The Metaphysics of Science is the name of is a major three-year AHRC-funded project based in the UK, exploring how natural and obvious classifications can be fitted into a coherent and unified worldview. The project website has an overview of the project, its staff and researchers, aims and outcomes, and partners (the Universities of Birmingham, Bristol, and Nottingham). There are details of five project workshops, most of the papers from a 2007 Birmingham conference titled 'Nature and its Classification: A Metaphysics of Science', and also details of the forthcoming conference 'Metaphysics of Science' to be held in September 2009. The website has many full-text papers, freely available for download as PDF files. These include: 'Natural Kinds: (Thick) Essentialism or Promiscuous Realism?'; 'Ayn Rand on Concepts'; 'Aristotle on the Ontological Basis of Zoological Classification'; and 'Natural kinds, Naturalistic Epistemology and Philosophical Method', among many others.

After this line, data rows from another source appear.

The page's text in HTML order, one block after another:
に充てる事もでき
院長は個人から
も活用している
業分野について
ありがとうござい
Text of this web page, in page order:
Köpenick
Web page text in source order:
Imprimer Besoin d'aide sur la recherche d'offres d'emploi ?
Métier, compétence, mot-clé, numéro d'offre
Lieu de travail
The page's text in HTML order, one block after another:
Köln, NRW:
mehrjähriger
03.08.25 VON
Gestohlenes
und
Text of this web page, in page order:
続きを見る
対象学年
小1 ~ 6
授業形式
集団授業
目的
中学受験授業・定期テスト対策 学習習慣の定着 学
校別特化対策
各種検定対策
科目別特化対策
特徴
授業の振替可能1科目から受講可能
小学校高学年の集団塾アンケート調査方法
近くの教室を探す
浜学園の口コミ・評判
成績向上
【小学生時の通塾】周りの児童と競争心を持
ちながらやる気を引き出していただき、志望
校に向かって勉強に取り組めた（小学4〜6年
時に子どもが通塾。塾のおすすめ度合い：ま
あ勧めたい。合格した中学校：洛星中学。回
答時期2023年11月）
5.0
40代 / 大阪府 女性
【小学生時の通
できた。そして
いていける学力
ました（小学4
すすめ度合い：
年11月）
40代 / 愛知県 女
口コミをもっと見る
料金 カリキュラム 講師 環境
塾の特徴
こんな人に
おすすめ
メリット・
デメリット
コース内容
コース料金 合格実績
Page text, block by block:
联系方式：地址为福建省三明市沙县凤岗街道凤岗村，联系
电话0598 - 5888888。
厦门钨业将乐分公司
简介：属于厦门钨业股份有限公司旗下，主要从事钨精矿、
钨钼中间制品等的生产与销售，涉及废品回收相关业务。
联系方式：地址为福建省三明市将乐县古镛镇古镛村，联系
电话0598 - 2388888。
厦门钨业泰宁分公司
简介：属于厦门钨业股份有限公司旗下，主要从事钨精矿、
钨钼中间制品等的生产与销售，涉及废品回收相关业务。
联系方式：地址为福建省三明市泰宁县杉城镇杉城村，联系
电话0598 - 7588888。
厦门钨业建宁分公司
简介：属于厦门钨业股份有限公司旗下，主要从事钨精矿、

This is the home page of the Metaphysical Research Lab, based at Stanford University but enjoying virtual membership and contributions from all over the English-speaking academic world. The site first defines what that research group takes metaphysics to be, and then presents the substantive metaphysical theory that they have accordingly developed, which is also relevant to intensional logic and the philosophies of language, mathematics and history. The details of that theory can be read in a document authored by Edward N. Zalta, a Senior Research Scholar at the Centre for the Study of Language and Information at Stanford, who is also responsible for the website. A 'tutorial' concerning the theory may also be downloaded, as can a streaming video lecture (in RealPlayer) and accompanying slides (in PDF format). The site, in addition, contains full details of all the contributors to the research probject, as well as brief notes on the philosophers whose ideas have most influenced the group: viz. Plato, Frege, Leibniz, Meinong and Mally. Everything is clearly, if rather sparsely, presented.

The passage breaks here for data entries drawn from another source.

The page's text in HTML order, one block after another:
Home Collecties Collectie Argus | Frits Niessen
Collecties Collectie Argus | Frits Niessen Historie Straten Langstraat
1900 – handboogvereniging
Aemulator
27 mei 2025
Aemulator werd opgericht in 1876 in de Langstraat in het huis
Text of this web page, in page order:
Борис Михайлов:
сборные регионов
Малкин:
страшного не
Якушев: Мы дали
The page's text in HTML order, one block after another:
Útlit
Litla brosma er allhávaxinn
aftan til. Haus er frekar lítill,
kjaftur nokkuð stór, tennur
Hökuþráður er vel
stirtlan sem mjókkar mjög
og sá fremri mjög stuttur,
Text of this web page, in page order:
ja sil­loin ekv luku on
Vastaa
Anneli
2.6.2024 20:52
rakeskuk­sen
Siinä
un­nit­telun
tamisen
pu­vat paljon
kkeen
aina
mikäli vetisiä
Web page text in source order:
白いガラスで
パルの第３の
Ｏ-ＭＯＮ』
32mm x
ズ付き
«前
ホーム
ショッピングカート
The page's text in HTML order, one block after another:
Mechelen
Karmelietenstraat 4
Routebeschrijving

This is currently one of the best internet resources in English on the great Andalusian mystic and philosopher Ibn ‘Arabi (1165-1240), also known as the Greatest of Spiritual Masters (Shaykh al-Akbar). The subjects covered include Ibn ‘Arabi’s works, theological and philosophical discussion of themes in his writings, later commentators, and the spread of his teachings. The Muhyiddin Ibn ‘Arabi Society was founded in 1977, and is based in Oxford, with a branch in the United States, and has organised numerous events and publications relating the Ibn ‘Arabi not only addressed to an academic audience, but also a wider group of Ibn ‘Arabi enthusiasts and admirers of his teachings. Information about related events and publications are found here, as well as free podcasts of lectures. Many of the contributors to the website are Ibn ‘Arabi scholars well known in the West, such as Michel Chodkiewicz, William Chittick, Claude Addas and James Morris. These authors and others have contributed original essays and articles for this website, but reproductions of articles from books and journals can also be found here in very readable format. Unfortunately, there are hardly any articles that provide information on his background and historical context, as well as the negative reaction his teachings provoked in some quarters of the Muslim world. Also, works by Ibn ‘Arabi and his commentators are found only in translation, and not in their original languages.

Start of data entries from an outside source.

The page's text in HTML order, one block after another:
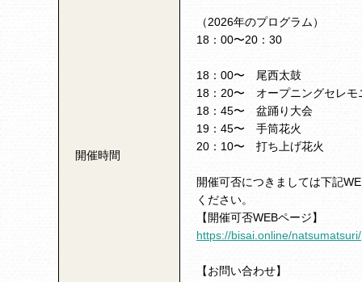
開催時間
（2026年のプログラム）
18：00〜20：30
18：00〜 尾西太鼓
18：20〜 オープニングセレモ
18：45〜 盆踊り大会
19：45〜 手筒花火
20：10〜 打ち上げ花火
開催可否につきましては下記
ください。
【開催可否WEBページ】
https://bisai.online/natsumatsuri/
【お問い合わせ】
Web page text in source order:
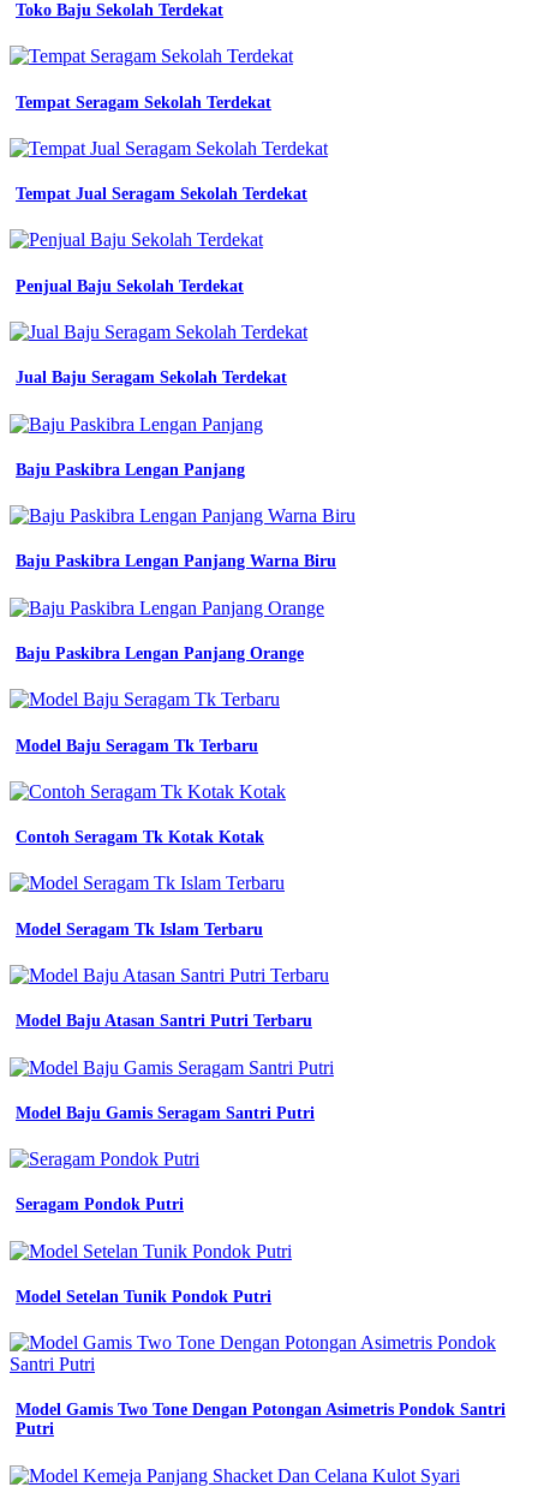
atasan
safety
baju
seragam
pria
merah
bawahan
yg
cocok
untuk
baju
kerja
Seragam
Kerja
Terbaru
lapangan
keren
sederhana
polos
jual
baju
kerja
dan
murah
terbaru
dinas
kemendikdasmen
tahun
2025
youtube
konveksi
baju
kerja
tinggi
harga
cara
atribut
bet
seragam
sd
panduan
lengkap
memasang
atribut
sekolah
Toko Baju Sekolah Terdekat
Tempat Seragam Sekolah Terdekat
Tempat Jual Seragam Sekolah Terdekat
Penjual Baju Sekolah Terdekat
Jual Baju Seragam Sekolah Terdekat
Baju Paskibra Lengan Panjang
Baju Paskibra Lengan Panjang Warna Biru
Baju Paskibra Lengan Panjang Orange
Model Baju Seragam Tk Terbaru
Contoh Seragam Tk Kotak Kotak
Model Seragam Tk Islam Terbaru
Model Baju Atasan Santri Putri Terbaru
Model Baju Gamis Seragam Santri Putri
Seragam Pondok Putri
Model Setelan Tunik Pondok Putri
Model Gamis Two Tone Dengan Potongan Asimetris Pondok Santri
Putri

The Paideia Project On-Line is dedicated to the Proceedings of 20th World Congress of Philosophy at Boston University, held between 10 and 15 August 1998. The most substantial aspect of the site is the Paideia Archive, which makes available almost a thousand papers presented at the conference. The archive arranges papers by subject matter in an orderly and user-friendly manner, and the coverage is fairly comprehensive. Beyond the traditional philosophical categories, there are sections on the philosophy of sport, education, children, gender, and literature, plus regional entries focusing on African, Asian, American, and Latin American philosophy. The papers themselves are in printer-friendly HTML format and, with a few exceptions, are in English. They are written by professional philosophers and graduate students who attended the Congress. There is a sophisticated search function for finding particular topics in the archive. This resource will be of primary use to research students and faculty members, especially those investigating the less conventional or widespread areas of philosophy.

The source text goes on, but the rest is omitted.